Getting married is usually a carefully thought out and planned event. Even if it is a spur of the moment courthouse wedding, spouses think about what it means to be married. For some, this thought comes into play long before the wedding ceremony. And, because of this, spouses may consider what kind of role marital agreements might have. A prenuptial agreement may be a beneficial document to consider prior to a couple’s union.
The thought of divorce before a marriage has even begun is anything but romantic. Although the conversation can be difficult, including a prenuptial agreement in a marriage can help not only obtain useful financial information about an intended spouse, but it can also highlight what safeguards a person might want to include. This is especially true for those who have their own business.

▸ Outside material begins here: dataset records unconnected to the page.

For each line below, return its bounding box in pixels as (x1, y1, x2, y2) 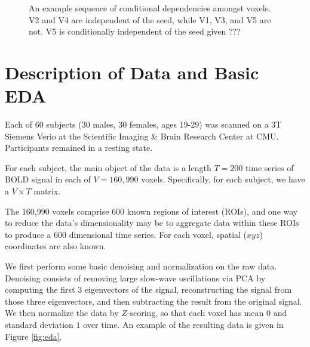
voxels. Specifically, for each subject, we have (141, 173, 305, 185)
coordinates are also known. (5, 240, 106, 252)
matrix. (33, 185, 61, 197)
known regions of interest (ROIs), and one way (127, 205, 298, 217)
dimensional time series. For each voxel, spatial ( (69, 228, 247, 240)
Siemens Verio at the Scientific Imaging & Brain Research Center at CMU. (5, 129, 279, 142)
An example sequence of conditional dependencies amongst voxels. (29, 2, 271, 14)
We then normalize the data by (5, 306, 119, 319)
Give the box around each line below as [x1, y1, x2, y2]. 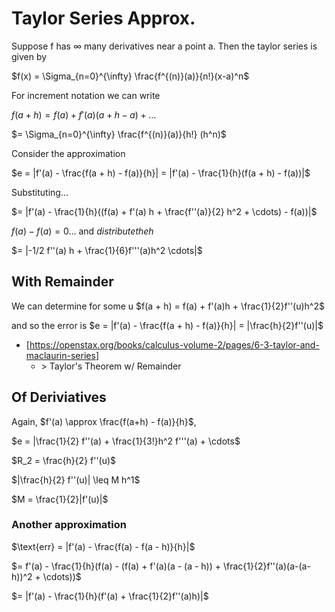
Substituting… [11, 186, 69, 198]
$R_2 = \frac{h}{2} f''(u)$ [11, 454, 117, 466]
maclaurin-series [25, 349, 96, 361]
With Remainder [11, 273, 114, 291]
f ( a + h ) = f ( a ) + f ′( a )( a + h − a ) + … [11, 108, 157, 121]
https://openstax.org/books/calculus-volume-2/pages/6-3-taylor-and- [29, 338, 320, 351]
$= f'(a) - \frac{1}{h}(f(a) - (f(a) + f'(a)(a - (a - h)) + [11, 560, 222, 572]
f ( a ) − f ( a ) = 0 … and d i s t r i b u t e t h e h [11, 225, 154, 237]
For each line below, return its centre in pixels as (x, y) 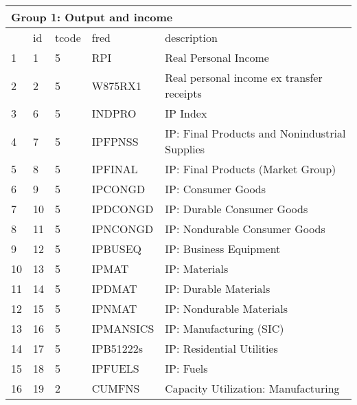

How can a prenup protect a business? Prenups are a source of protection, and if one spouse has significantly has more assets, it is clear that protections are in order. Whether it is a small business or a family business, it is important to details how exactly a person wants the business treated. Much like a divorce impacts all the areas of a marriage, a divorce could reach a business, impacting its ability to remain.
By keeping a business separate from marital property, the longevity of a business is protected. This not only keeps the operation of the business running smoothly, it also ensures that the profits from the business are not up for division.
There are many things to think about when getting married, as it is two lives coming together as one unit. It is important to consider a premarital agreement and how it could benefit you.